To say we got ourselves killed is going easy on us. Couldn't get any shots to sink... they rolled and bounced anywhere but through the net. Seemed the other team couldn't miss. At the final buzzer, they tossed up a half court shot, and of course it went in. I've gotta say, all I could do was laugh and admire they way they played.

I did get a couple of good fouls in, though! You've got to educate them when they try to drive on you! At least I didn't drop my shoulder on anyone this week. Heh.

To echo Cubs fans everywhere, "Wait 'til next year!"

How A Marine Is Seen

If you are one that hasn't visited my brother Marine, Eric of Straight White Guy, head on over and check out this post.

It's an e-mail that he's posted. While some of it is funny, it makes a Marine's chest swell with pride. Especially the last part. I've always been proud of my country, but I've got to say, that since I was a Marine, there hasn't been a singing of the National Anthem where I didn't get watery eyes. (Including Sarahk's rendition.) But watching the Marine Silent Drill Team... it's damn powerful. I have gotten to see them live once, and on television twice. I don't say a word watching them. After a bit, you can't hardly see them, what with the dust specks getting in your eyes.

If you've never seen them, and you get the chance, do it. You'll never forget it. If you've seen them, you know what I'm talking about. Gets to you doesn't it?

Monday, February 21, 2005

Handy Tabasco Tip #28,367

Intoxicated or not, do NOT ever rub your eyes after eating food covered in Tabasco! It's awfully hard to drive home when you can't even see the frickin' road!

Maybe I shall publish a safety book. What are your Tabasco tips?

Sunday, February 20, 2005

Habits

I was talking on the phone today to Tammi, when my phone died. Since it's only me in this house, I have only one phone. Thankfully, I have a speaker phone, so when she called back I used the base.

Talk about weird. I discovered that I have a few habits that were worse than I ever thought.

My cousin and I have joked about me pacing when I'm on the phone. He does it, too. I never realized how bad I did it until the handset was no longer available. Standing in one spot just felt too weird. I caught myself fidgeting like crazy!

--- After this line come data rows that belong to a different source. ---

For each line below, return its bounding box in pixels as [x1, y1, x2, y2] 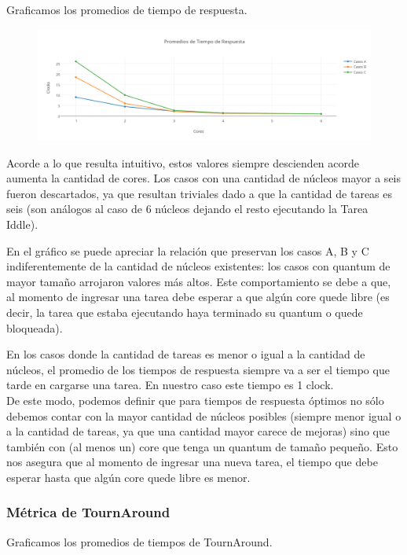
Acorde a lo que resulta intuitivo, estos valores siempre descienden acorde [6, 154, 359, 171]
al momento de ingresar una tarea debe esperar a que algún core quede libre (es [6, 289, 390, 305]
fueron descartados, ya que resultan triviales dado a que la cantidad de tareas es [6, 185, 393, 201]
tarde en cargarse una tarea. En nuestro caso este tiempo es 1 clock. [6, 377, 334, 393]
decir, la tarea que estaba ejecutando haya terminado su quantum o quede [6, 303, 363, 320]
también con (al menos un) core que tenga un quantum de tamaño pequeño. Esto [6, 438, 398, 454]
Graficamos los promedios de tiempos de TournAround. [6, 533, 273, 549]
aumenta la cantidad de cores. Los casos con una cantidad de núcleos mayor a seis [6, 170, 401, 186]
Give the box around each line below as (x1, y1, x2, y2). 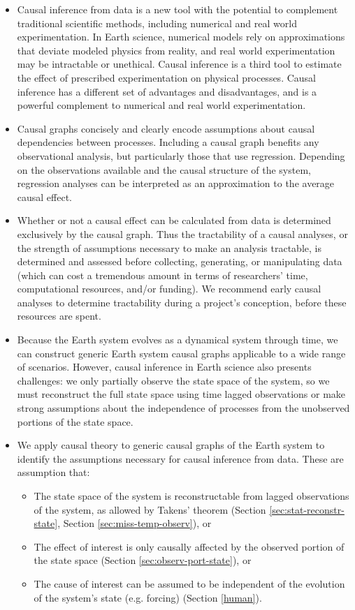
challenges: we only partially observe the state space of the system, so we (17, 373, 330, 387)
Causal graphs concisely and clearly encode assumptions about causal (17, 121, 315, 135)
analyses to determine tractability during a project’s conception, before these (17, 295, 347, 309)
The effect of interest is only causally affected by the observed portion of (34, 539, 345, 553)
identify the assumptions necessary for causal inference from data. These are (17, 451, 344, 466)
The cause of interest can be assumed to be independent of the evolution (34, 576, 345, 590)
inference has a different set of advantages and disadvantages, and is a (17, 84, 317, 98)
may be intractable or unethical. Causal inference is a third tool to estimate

I also caught myself flinging my hands all over as I was talking. I don't know if it was because I was free of the phone, or what. I do know that I've never used my hands much while speaking. So I thought. Now I know I'm way wrong! I could have put out an eye!!!

And one final habit that isn't a bad one, I just wasn't so aware of it. Without the phone in hand, it felt like a regular conversation. So I was going nuts because there was no eye contact. It just felt strange. Hopefully, I didn't seem rude while I'm pondered these things!

Do you have any strange habits that you do while on the phone? Keep it clean, people! Ah nevermind! :)

Help From The Rev.

The Rev. Lick posts his advice for straightening out a wearer of orange pants.

Careful if you explore over there... there's some bare flesh layin' about!

Saturday, February 19, 2005

Giddy Over ED

That would be ED, as in "Evil Dead."

Okay, before anything else, read this.

Keeping that in mind, I still have to say that I'm starting to get a little happy about the chances of another "Evil Dead" movie. Sam Raimi says, "Yes." At least in that article.

The "Evil Dead" films are some of my favorites. In large part to Bruce Campbell. I personally think he's one of the most under-rated actors out there. But then again, I'm a fan, and I'm biased.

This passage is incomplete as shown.